(TASK TO COMPLETE): State, as a bare number, how many lines below contain "orange".

Collected data entries

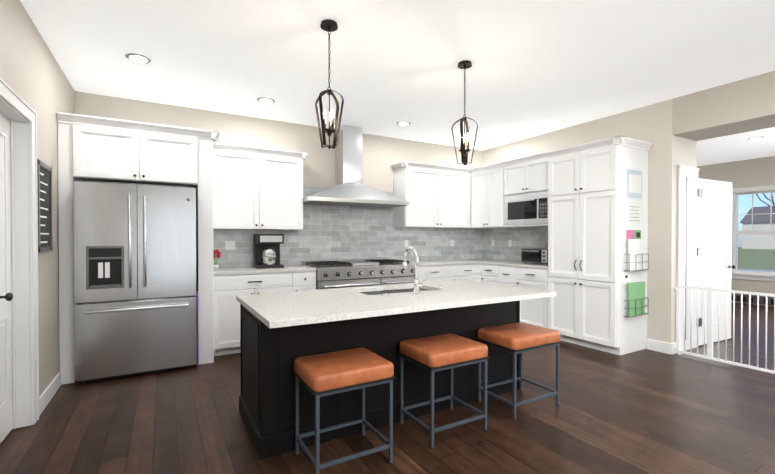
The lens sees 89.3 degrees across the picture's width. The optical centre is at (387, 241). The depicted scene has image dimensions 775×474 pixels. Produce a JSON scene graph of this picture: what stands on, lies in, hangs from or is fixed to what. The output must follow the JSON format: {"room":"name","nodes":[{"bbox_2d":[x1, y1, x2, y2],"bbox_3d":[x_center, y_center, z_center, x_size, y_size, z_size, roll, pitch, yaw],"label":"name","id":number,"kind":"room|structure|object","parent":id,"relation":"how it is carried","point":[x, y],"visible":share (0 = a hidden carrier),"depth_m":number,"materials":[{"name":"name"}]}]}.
{"room":"kitchen","nodes":[
{"label":"kitchen","id":0,"kind":"room"},
{"bbox_2d":[0,0,74,425],"bbox_3d":[-1.551,-0.135,0.907,0.150,2.900,7.840,0,1,-30],"label":"wall","id":1,"kind":"structure","parent":0,"point":[33,76],"depth_m":2.99,"materials":[{"name":"paint"}]},
{"bbox_2d":[0,78,38,443],"bbox_3d":[-2.365,0.188,2.368,0.178,2.222,0.990,0,1,-30],"label":"door","id":2,"kind":"structure","parent":1,"relation":"in","point":[19,350],"depth_m":2.71,"materials":[{"name":"white wood"}]},
{"bbox_2d":[37,159,52,251],"bbox_3d":[-2.673,-0.265,3.052,0.022,0.680,0.400,0,1,-30],"label":"chalkboard","id":3,"kind":"object","parent":1,"relation":"attached to","point":[44,193],"visible":0.9,"depth_m":3.06,"materials":[{"name":"grey"}]},
{"bbox_2d":[39,372,60,415],"bbox_3d":[-2.749,1.232,3.186,0.016,0.125,0.767,0,1,-30],"label":"baseboard","id":4,"kind":"structure","parent":1,"relation":"attached to","point":[48,393],"depth_m":3.16,"materials":[{"name":"white wood"}]},
{"bbox_2d":[75,91,481,267],"bbox_3d":[1.463,-0.191,7.051,11.175,2.900,0.150,0,1,-30],"label":"wall","id":5,"kind":"structure","parent":0,"point":[381,155],"depth_m":5.38,"materials":[{"name":"paint"}]},
{"bbox_2d":[213,143,307,229],"bbox_3d":[-1.632,-0.649,4.963,1.171,0.995,0.386,0,1,-30],"label":"upper cabinet","id":6,"kind":"object","parent":5,"relation":"attached to","point":[255,188],"visible":0.92,"depth_m":4.80,"materials":[{"name":"white wood"}]},
{"bbox_2d":[213,186,480,267],"bbox_3d":[-0.264,-0.232,5.971,4.544,1.098,0.015,0,1,-30],"label":"tile backsplash","id":7,"kind":"structure","parent":5,"relation":"attached to","point":[332,232],"depth_m":5.80,"materials":[{"name":"grey tile"}]},
{"bbox_2d":[303,125,409,207],"bbox_3d":[-0.465,-1.073,5.538,1.515,1.100,0.532,0,1,-30],"label":"range hood","id":8,"kind":"object","parent":5,"relation":"attached to","point":[348,188],"visible":0.9,"depth_m":5.48,"materials":[{"name":"metal"}]},
{"bbox_2d":[390,161,469,228],"bbox_3d":[0.977,-0.710,6.436,1.913,0.967,0.409,0,1,-30],"label":"upper cabinet","id":9,"kind":"object","parent":5,"relation":"attached to","point":[437,196],"depth_m":6.13,"materials":[{"name":"white wood"}]},
{"bbox_2d":[0,302,774,473],"bbox_3d":[3.302,1.350,3.688,13.025,0.120,9.540,0,1,-30],"label":"floor","id":10,"kind":"structure","parent":0,"point":[646,411],"depth_m":2.74,"materials":[{"name":"brown wood"}]},
{"bbox_2d":[73,180,196,384],"bbox_3d":[-2.562,0.366,4.080,0.977,1.834,0.972,0,1,-30],"label":"fridge","id":11,"kind":"object","parent":10,"relation":"on","point":[135,277],"visible":1,"depth_m":3.69,"materials":[{"name":"metal"}]},
{"bbox_2d":[56,112,219,384],"bbox_3d":[-2.552,0.066,4.169,1.333,2.432,0.876,0,1,-30],"label":"surround","id":12,"kind":"object","parent":10,"relation":"on","point":[94,148],"visible":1,"depth_m":3.76,"materials":[{"name":"white"}]},
{"bbox_2d":[196,292,197,367],"bbox_3d":[-1.948,0.900,4.017,0.016,0.767,0.060,0,1,-30],"label":"purple duster","id":13,"kind":"object","parent":10,"relation":"on","point":[197,323],"visible":1,"depth_m":4.01,"materials":[{"name":"purple"}]},
{"bbox_2d":[214,265,315,355],"bbox_3d":[-1.549,0.803,4.841,1.181,0.947,0.702,0,1,-30],"label":"base cabinet","id":14,"kind":"object","parent":10,"relation":"on","point":[230,283],"visible":0.48,"depth_m":4.43,"materials":[{"name":"white painted wood"},{"name":"black metal"}]},
{"bbox_2d":[213,250,220,268],"bbox_3d":[-2.058,0.213,4.706,0.118,0.232,0.112,0,1,-30],"label":"flower vase","id":15,"kind":"object","parent":14,"relation":"on","point":[215,265],"visible":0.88,"depth_m":4.69,"materials":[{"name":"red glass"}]},
{"bbox_2d":[254,234,283,268],"bbox_3d":[-1.499,0.116,4.945,0.310,0.420,0.300,0,1,-30],"label":"coffee maker","id":16,"kind":"object","parent":14,"relation":"on","point":[266,250],"visible":1,"depth_m":4.85,"materials":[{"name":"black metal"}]},
{"bbox_2d":[292,348,395,473],"bbox_3d":[-0.267,1.005,2.349,0.494,0.590,0.409,0,1,-30],"label":"stool","id":17,"kind":"object","parent":10,"relation":"on","point":[318,376],"visible":0.98,"depth_m":2.25,"materials":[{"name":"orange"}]},
{"bbox_2d":[301,258,414,289],"bbox_3d":[-0.373,0.767,5.463,1.466,1.007,0.782,0,1,-30],"label":"range","id":18,"kind":"object","parent":10,"relation":"on","point":[340,273],"visible":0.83,"depth_m":5.19,"materials":[{"name":"metal"}]},
{"bbox_2d":[239,300,519,459],"bbox_3d":[0.022,0.866,3.204,2.230,0.852,0.746,0,1,-30],"label":"kitchen island","id":19,"kind":"object","parent":10,"relation":"on","point":[280,332],"depth_m":2.69,"materials":[{"name":"wood"}]},
{"bbox_2d":[236,288,411,327],"bbox_3d":[-0.497,0.426,2.716,0.880,0.036,1.090,0,1,-30],"label":"island countertop","id":20,"kind":"structure","parent":19,"relation":"on","point":[321,306],"depth_m":2.48,"materials":[{"name":"white stone"}]},
{"bbox_2d":[352,284,495,311],"bbox_3d":[0.198,0.422,3.112,0.720,0.036,1.090,0,1,-30],"label":"island countertop","id":21,"kind":"structure","parent":19,"relation":"on","point":[432,300],"depth_m":2.85,"materials":[{"name":"white stone"}]},
{"bbox_2d":[364,288,427,295],"bbox_3d":[0.077,0.532,3.326,0.744,0.211,0.424,0,1,-30],"label":"sink","id":22,"kind":"object","parent":21,"relation":"in","point":[371,291],"depth_m":3.46,"materials":[{"name":"silver metal"}]},
{"bbox_2d":[382,246,442,295],"bbox_3d":[0.185,0.218,3.131,0.582,0.370,0.218,0,1,-30],"label":"faucet","id":23,"kind":"object","parent":21,"relation":"on","point":[417,285],"visible":1,"depth_m":3.06,"materials":[{"name":"silver metal"}]},
{"bbox_2d":[420,280,555,303],"bbox_3d":[0.798,0.419,3.454,0.660,0.036,1.090,0,1,-30],"label":"island countertop","id":24,"kind":"structure","parent":19,"relation":"on","point":[504,294],"depth_m":3.30,"materials":[{"name":"white stone"}]},
{"bbox_2d":[409,263,446,282],"bbox_3d":[0.541,0.809,6.053,0.694,0.913,0.667,0,1,-30],"label":"base cabinet","id":25,"kind":"object","parent":10,"relation":"on","point":[437,271],"depth_m":5.75,"materials":[{"name":"white wood"}]},
{"bbox_2d":[397,333,489,447],"bbox_3d":[0.386,1.001,2.738,0.494,0.590,0.409,0,1,-30],"label":"stool","id":26,"kind":"object","parent":10,"relation":"on","point":[436,353],"visible":0.98,"depth_m":2.64,"materials":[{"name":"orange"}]},
{"bbox_2d":[447,263,482,281],"bbox_3d":[1.054,0.807,6.311,0.685,0.913,0.727,0,1,-30],"label":"base cabinet","id":27,"kind":"object","parent":10,"relation":"on","point":[455,271],"depth_m":6.04,"materials":[{"name":"white wood"}]},
{"bbox_2d":[407,259,490,266],"bbox_3d":[1.057,0.333,6.342,1.881,0.035,0.670,0,1,-30],"label":"countertop","id":28,"kind":"structure","parent":27,"relation":"on","point":[420,263],"depth_m":6.23,"materials":[{"name":"white stone"}]},
{"bbox_2d":[483,263,498,283],"bbox_3d":[1.827,0.808,6.210,0.677,0.913,0.389,0,1,-30],"label":"base cabinet","id":29,"kind":"object","parent":10,"relation":"on","point":[490,270],"depth_m":6.01,"materials":[{"name":"white wood"}]},
{"bbox_2d":[499,263,514,285],"bbox_3d":[2.026,0.811,5.898,0.642,0.913,0.466,0,1,-30],"label":"base cabinet","id":30,"kind":"object","parent":10,"relation":"on","point":[506,274],"depth_m":5.74,"materials":[{"name":"white wood"}]},
{"bbox_2d":[476,322,561,419],"bbox_3d":[1.043,0.998,3.130,0.524,0.590,0.409,0,1,-30],"label":"stool","id":31,"kind":"object","parent":10,"relation":"on","point":[519,338],"visible":0.98,"depth_m":3.03,"materials":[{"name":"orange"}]},
{"bbox_2d":[515,267,548,327],"bbox_3d":[2.243,0.814,5.516,0.642,0.913,0.530,0,1,-30],"label":"base cabinet","id":32,"kind":"object","parent":10,"relation":"on","point":[523,275],"depth_m":5.33,"materials":[{"name":"white wood"}]},
{"bbox_2d":[491,259,547,266],"bbox_3d":[2.066,0.338,5.819,0.646,0.035,1.239,0,1,-30],"label":"countertop","id":33,"kind":"structure","parent":32,"relation":"on","point":[510,263],"depth_m":5.74,"materials":[{"name":"white stone"}]},
{"bbox_2d":[521,248,547,264],"bbox_3d":[2.231,0.210,5.691,0.392,0.220,0.460,0,1,-30],"label":"toaster oven","id":34,"kind":"object","parent":33,"relation":"on","point":[534,255],"visible":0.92,"depth_m":5.61,"materials":[{"name":"black metal"}]},
{"bbox_2d":[546,136,653,354],"bbox_3d":[2.591,0.060,4.851,0.690,2.432,0.949,0,1,-30],"label":"pantry","id":35,"kind":"object","parent":10,"relation":"on","point":[598,261],"visible":1,"depth_m":4.57,"materials":[{"name":"white wood"}]},
{"bbox_2d":[674,285,774,373],"bbox_3d":[3.708,0.885,3.725,0.034,0.802,1.739,0,1,-30],"label":"baby gate","id":36,"kind":"object","parent":10,"relation":"on","point":[710,300],"visible":0.98,"depth_m":4.16,"materials":[{"name":"white plastic"}]},
{"bbox_2d":[731,293,773,305],"bbox_3d":[7.578,1.162,7.195,0.085,0.187,4.200,0,1,-30],"label":"baseboard heater","id":37,"kind":"object","parent":10,"relation":"on","point":[762,299],"visible":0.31,"depth_m":7.74,"materials":[{"name":"metal"}]},
{"bbox_2d":[20,0,774,165],"bbox_3d":[3.302,-1.670,3.661,11.325,0.120,7.840,0,1,-30],"label":"ceiling","id":38,"kind":"structure","parent":0,"point":[538,67],"depth_m":3.42,"materials":[{"name":"paint"}]},
{"bbox_2d":[125,53,150,63],"bbox_3d":[-2.188,-1.604,3.443,0.196,0.008,0.196,0,1,-30],"label":"recessed light","id":39,"kind":"object","parent":38,"relation":"in","point":[137,58],"visible":1,"depth_m":3.43,"materials":[{"name":"grey"}]},
{"bbox_2d":[257,97,274,103],"bbox_3d":[-1.394,-1.613,4.494,0.196,0.008,0.196,0,1,-30],"label":"recessed light","id":40,"kind":"object","parent":38,"relation":"in","point":[265,100],"visible":0.96,"depth_m":4.47,"materials":[{"name":"grey"}]},
{"bbox_2d":[315,19,343,148],"bbox_3d":[-0.428,-1.142,2.885,0.187,0.918,0.187,0,1,-20],"label":"pendant light","id":41,"kind":"object","parent":38,"relation":"hanging from","point":[329,25],"visible":1,"depth_m":2.87,"materials":[{"name":"brown metal"}]},
{"bbox_2d":[397,121,410,125],"bbox_3d":[0.223,-1.621,5.393,0.196,0.008,0.196,0,1,-30],"label":"recessed light","id":42,"kind":"object","parent":38,"relation":"in","point":[403,123],"visible":0.98,"depth_m":5.37,"materials":[{"name":"grey"}]},
{"bbox_2d":[451,60,477,164],"bbox_3d":[0.696,-1.148,3.538,0.187,0.918,0.187,0,1,-20],"label":"pendant light","id":43,"kind":"object","parent":38,"relation":"hanging from","point":[465,64],"visible":1,"depth_m":3.52,"materials":[{"name":"brown metal"}]},
{"bbox_2d":[748,136,763,139],"bbox_3d":[5.805,-1.628,6.182,0.196,0.008,0.196,0,1,-30],"label":"recessed light","id":44,"kind":"object","parent":38,"relation":"in","point":[754,138],"visible":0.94,"depth_m":6.18,"materials":[{"name":"grey"}]},
{"bbox_2d":[482,99,696,342],"bbox_3d":[2.716,-0.180,5.919,0.580,2.900,3.060,0,1,-30],"label":"wall","id":45,"kind":"structure","parent":0,"point":[668,152],"depth_m":4.60,"materials":[{"name":"paint"}]},
{"bbox_2d":[470,151,549,228],"bbox_3d":[2.016,-0.706,5.931,0.610,0.967,1.500,0,1,-30],"label":"upper cabinet","id":46,"kind":"object","parent":45,"relation":"attached to","point":[490,184],"depth_m":5.90,"materials":[{"name":"white wood"}]},
{"bbox_2d":[505,191,548,224],"bbox_3d":[2.164,-0.458,5.633,0.580,0.430,0.782,0,1,-30],"label":"built-in microwave","id":47,"kind":"object","parent":46,"relation":"in","point":[527,209],"visible":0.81,"depth_m":5.50,"materials":[{"name":"metal"}]},
{"bbox_2d":[481,227,547,260],"bbox_3d":[2.182,0.041,6.259,0.012,0.548,1.890,0,1,-30],"label":"tile backsplash","id":48,"kind":"structure","parent":45,"relation":"attached to","point":[496,243],"depth_m":6.50,"materials":[{"name":"grey tile"}]},
{"bbox_2d":[668,337,696,354],"bbox_3d":[3.464,1.219,4.589,0.581,0.125,0.020,0,1,-30],"label":"baseboard","id":49,"kind":"structure","parent":45,"relation":"attached to","point":[671,350],"depth_m":4.57,"materials":[{"name":"white wood"}]},
{"bbox_2d":[677,165,698,341],"bbox_3d":[3.533,0.138,4.608,0.458,2.034,0.028,0,1,-30],"label":"door frame","id":50,"kind":"structure","parent":45,"relation":"attached to","point":[687,224],"depth_m":4.61,"materials":[{"name":"white painted wood"}]},
{"bbox_2d":[697,178,735,345],"bbox_3d":[4.116,0.250,4.910,0.853,2.033,0.146,0,1,-30],"label":"door","id":51,"kind":"structure","parent":45,"relation":"in","point":[714,235],"depth_m":4.92,"materials":[{"name":"white wood"}]},
{"bbox_2d":[672,71,774,140],"bbox_3d":[4.584,-1.396,2.633,0.580,0.410,4.480,0,1,-30],"label":"wall","id":52,"kind":"structure","parent":0,"point":[741,106],"depth_m":4.06,"materials":[{"name":"paint"}]},
{"bbox_2d":[697,156,774,296],"bbox_3d":[8.156,-0.185,6.442,0.150,2.900,7.540,0,1,-30],"label":"wall","id":53,"kind":"structure","parent":0,"point":[756,172],"depth_m":7.90,"materials":[{"name":"paint"}]},
{"bbox_2d":[731,301,773,306],"bbox_3d":[8.077,1.203,6.427,0.016,0.125,7.510,0,1,-30],"label":"baseboard","id":54,"kind":"structure","parent":53,"relation":"attached to","point":[731,301],"depth_m":7.78,"materials":[{"name":"white"}]},
{"bbox_2d":[732,185,774,280],"bbox_3d":[7.385,-0.162,7.744,0.200,1.850,1.055,0,1,-30],"label":"window","id":55,"kind":"structure","parent":53,"relation":"in","point":[753,274],"depth_m":7.87,"materials":[{"name":"white"}]},
{"label":"outside","id":56,"kind":"structure","parent":0,"visible":0},
{"bbox_2d":[738,247,774,272],"bbox_3d":[38.558,1.387,33.498,79.440,0.170,100.000,0,1,-30],"label":"ground","id":57,"kind":"structure","parent":56,"point":[759,256],"depth_m":28.32,"materials":[{"name":"green plant"}]},
{"bbox_2d":[740,206,774,248],"bbox_3d":[60.947,-2.131,56.019,9.600,6.500,13.600,0,1,-30],"label":"house","id":58,"kind":"structure","parent":57,"relation":"on","point":[756,238],"depth_m":58.26,"materials":[{"name":"grey"}]},
{"bbox_2d":[756,193,774,209],"bbox_3d":[37.337,-2.923,37.816,4.350,8.411,4.200,0,1,-30],"label":"tree","id":59,"kind":"object","parent":57,"relation":"on","point":[767,198],"depth_m":38.73,"materials":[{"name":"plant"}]}
]}

(ANSWER FOR THE TASK): 3